In the grand tradition of Senate gangs, a gang of eight has emerged from behind closed doors with some sort of preliminary framework quasi-agreement relating to immigration. Some assorted thoughts.
- Everybody hang on to your butts. This is the opening salvo in what will almost certainly be a long and arduous negotiation between lots of competing political and interest group currents. Don't get too excited. After all, various gangs have emerged with agreements on budget issues, carbon pricing, and all sorts of other goodies over the past four years, but very little has come of it.
- Whiplash. John McCain (R-AZ) in 2004 -- comprehensive reform! In 2006 -- build the danged fence! 2013 -- comprehensive reform! Meanwhile, junior Senator Jeff Flake (R-AZ), who was the most conservative House member -- was a part of these negotiations? Elsewhere, Governor Jan Brewer (R-AZ) is accepting Obamacare dollars to subsidize health care coverage for poor people? When do I get to meet Bizarro George & Bizarro Jerry?
- The useful kind of bipartisanship. There are four ways you can build a bipartisan coalition.
- Left-in coalition. aka all Democrats and a handful of Republicans. The biggest examples of this sort of bipartisanship are the stimulus bill and Dodd-Frank.
- Center-out coalition. The classic Georgetown cocktail party sort of bipartisanship. Max Baucus & Chuck Grassley hammer out a deal with a couple of their centrist buddies--people like Mark Warner--liberals decry the deal as a sellout, conservatives complain that it doesn't show any principles, the op-ed pages of the Washington Post write glowing editorials about bipartisanship and the era of Tip O'Neill & Ronald Reagan having drinks together and "making tough choices", and everyone pats themselves on the back before going home.

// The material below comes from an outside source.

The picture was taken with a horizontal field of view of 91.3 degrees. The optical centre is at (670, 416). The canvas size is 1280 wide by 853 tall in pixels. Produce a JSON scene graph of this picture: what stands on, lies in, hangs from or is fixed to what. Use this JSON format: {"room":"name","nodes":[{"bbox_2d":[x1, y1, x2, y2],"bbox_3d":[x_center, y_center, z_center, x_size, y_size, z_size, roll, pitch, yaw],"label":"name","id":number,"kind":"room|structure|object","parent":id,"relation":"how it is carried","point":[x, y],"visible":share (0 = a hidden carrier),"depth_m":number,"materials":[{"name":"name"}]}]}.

- Strange bedfellows coalition. A collection of outsidery folks, say, someone like Ron Wyden (D-OR) and former Senator Bob Bennet (R-UT), who sometimes come up with a "cleaner" legislative solution to a problem, but which may not create as many clear concrete winners (or too many losers) and is therefore less favored. Usually these coalitions fail to pass anything, but if they're lucky they have a positive influence on the bill that finally does pass.
- Right-in coalition. aka all Republicans and a handful of Democrats. We saw a lot of this in the Bush era, mostly around taxes, but also things like the Energy Policy Act or the bankruptcy bill.

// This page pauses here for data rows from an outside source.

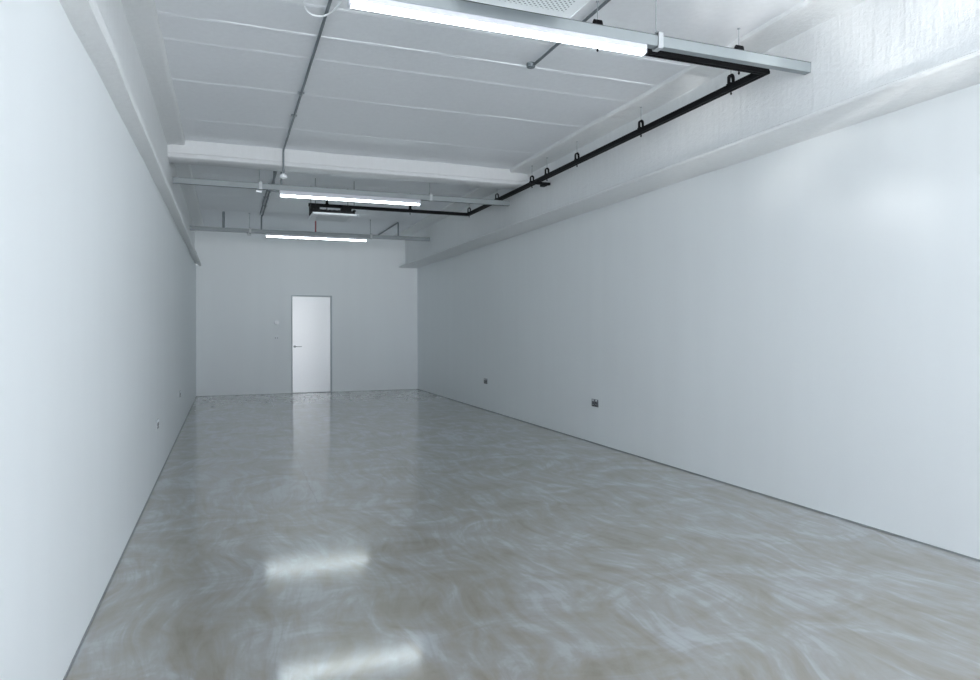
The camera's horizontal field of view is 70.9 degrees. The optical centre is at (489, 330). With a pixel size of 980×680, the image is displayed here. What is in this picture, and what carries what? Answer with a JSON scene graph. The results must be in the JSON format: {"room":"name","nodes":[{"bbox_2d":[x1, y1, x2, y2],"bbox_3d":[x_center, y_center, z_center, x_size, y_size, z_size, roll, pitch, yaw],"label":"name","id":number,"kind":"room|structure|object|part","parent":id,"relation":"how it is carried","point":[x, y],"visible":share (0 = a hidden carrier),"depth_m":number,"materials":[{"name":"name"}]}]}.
{"room":"empty commercial unit","nodes":[
{"label":"empty commercial unit","id":0,"kind":"room"},
{"bbox_2d":[0,0,195,679],"bbox_3d":[-2.492,0.004,4.514,0.290,2.600,19.412,0,0,-21],"label":"wall","id":1,"kind":"structure","parent":0,"point":[98,274],"depth_m":2.68,"materials":[{"name":"paint"}]},
{"bbox_2d":[63,396,196,679],"bbox_3d":[-2.352,1.299,4.566,0.004,0.010,19.412,0,0,-21],"label":"baseboard","id":2,"kind":"structure","parent":1,"relation":"attached to","point":[85,633],"depth_m":3.55,"materials":[{"name":"grey"}]},
{"bbox_2d":[59,0,203,265],"bbox_3d":[-2.429,-1.638,4.539,0.460,0.882,19.412,0,0,-21],"label":"ceiling beam","id":3,"kind":"structure","parent":1,"relation":"attached to","point":[123,40],"depth_m":4.73,"materials":[{"name":"paint"}]},
{"bbox_2d":[156,418,158,429],"bbox_3d":[-2.889,0.815,5.982,0.014,0.086,0.146,0,0,-21],"label":"wall socket","id":4,"kind":"object","parent":1,"relation":"attached to","point":[157,420],"visible":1,"depth_m":5.93,"materials":[{"name":"plastic"}]},
{"bbox_2d":[195,226,416,395],"bbox_3d":[-3.762,-0.543,14.554,5.112,3.700,0.250,0,0,-21],"label":"wall","id":5,"kind":"structure","parent":0,"point":[245,283],"depth_m":14.26,"materials":[{"name":"paint"}]},
{"bbox_2d":[291,295,331,392],"bbox_3d":[-3.761,0.287,14.495,0.830,2.040,0.260,0,0,-21],"label":"door","id":6,"kind":"structure","parent":5,"relation":"in","point":[311,317],"depth_m":14.43,"materials":[{"name":"paint"}]},
{"bbox_2d":[220,389,406,395],"bbox_3d":[-3.713,1.305,14.435,4.512,0.004,0.004,0,0,-21],"label":"baseboard","id":7,"kind":"structure","parent":5,"relation":"attached to","point":[402,389],"depth_m":14.23,"materials":[{"name":"grey"}]},
{"bbox_2d":[155,0,804,235],"bbox_3d":[-0.240,-2.201,5.376,5.200,0.257,19.424,0,0,-21],"label":"ceiling","id":8,"kind":"structure","parent":0,"point":[382,85],"depth_m":5.83,"materials":[{"name":"white paint"}]},
{"bbox_2d":[222,211,224,227],"bbox_3d":[-4.646,-1.931,11.993,0.041,0.278,0.041,0,0,-21],"label":"conduit","id":9,"kind":"object","parent":8,"relation":"attached to","point":[223,212],"visible":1,"depth_m":11.98,"materials":[{"name":"metal"}]},
{"bbox_2d":[260,183,269,214],"bbox_3d":[-3.575,-2.055,10.882,0.056,0.036,2.680,0,0,-21],"label":"conduit","id":10,"kind":"object","parent":8,"relation":"attached to","point":[264,197],"visible":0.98,"depth_m":10.72,"materials":[{"name":"metal"}]},
{"bbox_2d":[261,171,276,228],"bbox_3d":[-3.261,-1.935,10.191,0.063,0.282,4.384,0,0,-21],"label":"conduit","id":11,"kind":"object","parent":8,"relation":"attached to","point":[268,196],"visible":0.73,"depth_m":10.97,"materials":[{"name":"metal"}]},
{"bbox_2d":[283,0,331,172],"bbox_3d":[-0.080,-1.934,1.894,0.056,0.288,12.753,0,0,-21],"label":"conduit","id":12,"kind":"object","parent":8,"relation":"attached to","point":[301,92],"visible":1,"depth_m":5.48,"materials":[{"name":"metal"}]},
{"bbox_2d":[280,173,286,178],"bbox_3d":[-2.354,-1.758,7.840,0.080,0.055,0.080,0,0,-21],"label":"smoke detector","id":13,"kind":"object","parent":12,"relation":"attached to","point":[282,176],"visible":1,"depth_m":7.81,"materials":[{"name":"white plastic"}]},
{"bbox_2d":[190,213,429,240],"bbox_3d":[-3.160,-1.893,12.561,4.259,0.362,0.072,0,0,-21],"label":"channel","id":14,"kind":"object","parent":8,"relation":"hanging from","point":[195,228],"visible":1,"depth_m":12.46,"materials":[{"name":"metal"}]},
{"bbox_3d":[-3.161,-1.790,12.561,4.257,0.003,0.055,0,0,-21],"label":"channel lid","id":15,"kind":"part","parent":14,"relation":"part of","materials":[{"name":"grey metal"}]},
{"bbox_2d":[266,233,366,241],"bbox_3d":[-3.152,-1.693,12.564,1.795,0.062,0.060,0,0,-21],"label":"strip light","id":16,"kind":"object","parent":14,"relation":"attached to","point":[267,235],"visible":1,"depth_m":12.53,"materials":[{"name":"white plastic"}]},
{"bbox_2d":[267,236,365,240],"bbox_3d":[-3.152,-1.675,12.564,1.771,0.024,0.052,0,0,-21],"label":"diffuser","id":17,"kind":"object","parent":16,"relation":"attached to","point":[300,237],"depth_m":12.59,"materials":[{"name":"white plastic"}]},
{"bbox_2d":[302,0,343,16],"bbox_3d":[-0.914,-2.048,3.978,0.340,0.063,0.983,0,0,-34],"label":"cable","id":18,"kind":"object","parent":8,"relation":"attached to","point":[341,1],"visible":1,"depth_m":4.37,"materials":[{"name":"white plastic"}]},
{"bbox_2d":[172,170,509,205],"bbox_3d":[-1.724,-1.896,8.806,4.259,0.362,0.072,0,0,-21],"label":"channel","id":19,"kind":"object","parent":8,"relation":"hanging from","point":[175,180],"visible":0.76,"depth_m":8.67,"materials":[{"name":"metal"}]},
{"bbox_3d":[-1.725,-1.793,8.806,4.257,0.003,0.055,0,0,-21],"label":"channel lid","id":20,"kind":"part","parent":19,"relation":"part of","materials":[{"name":"grey metal"}]},
{"bbox_2d":[279,190,420,205],"bbox_3d":[-1.761,-1.688,8.792,1.786,0.078,0.060,0,0,-21],"label":"strip light","id":21,"kind":"object","parent":19,"relation":"attached to","point":[282,193],"visible":1,"depth_m":8.75,"materials":[{"name":"white plastic"}]},
{"bbox_2d":[168,140,527,189],"bbox_3d":[-1.544,-1.975,8.333,4.285,0.213,0.300,0,0,-21],"label":"ceiling beam","id":22,"kind":"structure","parent":8,"relation":"attached to","point":[192,152],"depth_m":8.13,"materials":[{"name":"white paint"}]},
{"bbox_2d":[378,222,398,235],"bbox_3d":[-2.093,-1.932,14.002,0.026,0.270,1.955,0,0,-21],"label":"conduit","id":23,"kind":"object","parent":8,"relation":"attached to","point":[397,222],"visible":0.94,"depth_m":13.46,"materials":[{"name":"metal"}]},
{"bbox_2d":[470,0,589,17],"bbox_3d":[0.260,-1.893,3.388,0.637,0.374,0.630,0,0,-21],"label":"air vent","id":24,"kind":"object","parent":8,"relation":"hanging from","point":[560,8],"visible":1,"depth_m":3.61,"materials":[{"name":"white plastic"}]},
{"bbox_2d":[501,0,575,11],"bbox_3d":[0.275,-1.709,3.393,0.437,0.006,0.460,0,0,-21],"label":"grille","id":25,"kind":"object","parent":24,"relation":"attached to","point":[548,5],"depth_m":3.60,"materials":[{"name":"white metal"}]},
{"bbox_2d":[308,0,769,216],"bbox_3d":[-0.276,-1.912,7.390,2.570,0.335,6.420,0,0,-21],"label":"ceiling track","id":26,"kind":"object","parent":8,"relation":"hanging from","point":[756,73],"visible":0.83,"depth_m":5.80,"materials":[{"name":"metal"}]},
{"bbox_2d":[308,178,357,222],"bbox_3d":[-2.248,-1.828,9.722,0.637,0.496,0.645,0,0,-21],"label":"hanging unit","id":27,"kind":"object","parent":26,"relation":"hanging from","point":[345,214],"visible":1,"depth_m":9.55,"materials":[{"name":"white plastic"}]},
{"bbox_2d":[315,215,349,221],"bbox_3d":[-2.231,-1.583,9.720,0.437,0.006,0.460,0,0,-21],"label":"grille","id":28,"kind":"object","parent":27,"relation":"attached to","point":[333,218],"depth_m":9.71,"materials":[{"name":"white metal"}]},
{"bbox_3d":[-2.231,-1.595,9.720,0.607,0.026,0.630,0,0,-21],"label":"panel frame","id":29,"kind":"part","parent":27,"relation":"part of","materials":[{"name":"white plastic"}]},
{"bbox_3d":[-1.490,-1.813,10.336,2.408,0.045,0.044,0,0,-21],"label":"rail","id":30,"kind":"part","parent":26,"relation":"part of","materials":[{"name":"black metal"}]},
{"bbox_3d":[0.602,-1.779,8.315,0.270,0.065,0.100,0,0,-21],"label":"wall arm","id":31,"kind":"part","parent":26,"relation":"part of"},
{"bbox_3d":[0.793,-1.817,7.799,0.044,0.045,6.414,0,0,-21],"label":"rail","id":32,"kind":"part","parent":26,"relation":"part of","materials":[{"name":"black metal"}]},
{"bbox_3d":[0.786,-1.817,4.386,2.408,0.045,0.044,0,0,-21],"label":"rail","id":33,"kind":"part","parent":26,"relation":"part of","materials":[{"name":"black metal"}]},
{"bbox_2d":[527,0,610,68],"bbox_3d":[2.006,-2.061,0.950,0.074,0.042,9.499,0,0,-21],"label":"conduit","id":34,"kind":"object","parent":8,"relation":"attached to","point":[530,65],"visible":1,"depth_m":4.98,"materials":[{"name":"metal"}]},
{"bbox_2d":[394,0,810,74],"bbox_3d":[0.158,-1.899,3.884,4.259,0.362,0.072,0,0,-21],"label":"channel","id":35,"kind":"object","parent":8,"relation":"hanging from","point":[657,41],"visible":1,"depth_m":4.13,"materials":[{"name":"metal"}]},
{"bbox_2d":[347,0,646,55],"bbox_3d":[0.104,-1.699,3.863,1.787,0.062,0.060,0,0,-21],"label":"strip light","id":36,"kind":"object","parent":35,"relation":"attached to","point":[392,7],"visible":1,"depth_m":3.81,"materials":[{"name":"white plastic"}]},
{"bbox_3d":[1.017,-1.948,4.213,0.022,0.268,0.022,0,0,-43],"label":"hanger rod","id":37,"kind":"part","parent":35,"relation":"part of","materials":[{"name":"metal"}]},
{"bbox_2d":[65,389,979,679],"bbox_3d":[-0.180,1.375,5.236,5.400,0.150,20.312,0,0,-21],"label":"floor","id":38,"kind":"structure","parent":0,"point":[409,534],"depth_m":3.69,"materials":[{"name":"concrete"}]},
{"bbox_2d":[417,84,979,559],"bbox_3d":[1.998,-0.044,6.231,0.300,2.680,19.412,0,0,-21],"label":"wall","id":39,"kind":"structure","parent":0,"point":[799,323],"depth_m":5.30,"materials":[{"name":"paint"}]},
{"bbox_2d":[592,399,598,406],"bbox_3d":[1.202,0.832,7.878,0.014,0.086,0.146,0,0,-21],"label":"wall socket","id":40,"kind":"object","parent":39,"relation":"attached to","point":[595,402],"visible":1,"depth_m":7.86,"materials":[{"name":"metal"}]},
{"bbox_2d":[394,0,979,267],"bbox_3d":[1.746,-1.733,6.136,0.839,0.708,19.412,0,0,-21],"label":"beam","id":41,"kind":"structure","parent":39,"relation":"attached to","point":[869,59],"depth_m":5.08,"materials":[{"name":"paint"}]},
{"bbox_2d":[418,389,979,560],"bbox_3d":[1.858,1.292,6.177,0.004,0.009,19.412,0,0,-21],"label":"baseboard","id":42,"kind":"structure","parent":39,"relation":"attached to","point":[418,389],"depth_m":5.28,"materials":[{"name":"grey"}]}
]}

Note that because Republicans are on average more conservative than Democrats are liberal, there is an asymmetry here. Right-in coalitions produce very conservative policy, while left-in coalitions produce center-left policy.
- That sound you heard out of South Carolina ... was anyone with a political pulse calling their campaign manager and biggest fundraisers, asking if they could start raising money for a Senate race before Lindsay Graham announces his retirement.
- Ours is a government of men (and not enough women!), not of parliamentary procedures. This drives home one of the points I've been making lately, that the specific rule changes in filibuster reform are almost less important than whether or not Senators decide to stop adhering to the norm of "it takes sixty votes to get anything done around here" and maximalist obstruction by the minority party. It's possible that this sort of agreement is a sign of things to come, but it's too early to tell.
- It's not clear how much the Senate matters. The real veto point remains House. What sort of immigration bill can get through the lower chamber? And what are the mechanics for passing it? If Boehner simply lets the bill pass with a minimum of Republican votes, you can probably get something pretty good. But if there's some sort of unwritten Hastert rule, or otherwise an attempt to corral lots of Republicans into voting for "comprehensive immigration reform", then things get tricky.
According to wikipedia, Flake is a long-term immigration wet -- he introduced a path to citizenship bill in 2007. Presumably, "most conservative" was based on votes and the bill never got a vote.
That said, the cynical view is cynical: Flake is a fifty-year-old first-term senator. Not being as politically gifted as Obama, he can't run for president in 2016, but could be a prime candidate in 2024, maybe 2020. He will need to be on the right side of history by then, so pro-reform it is.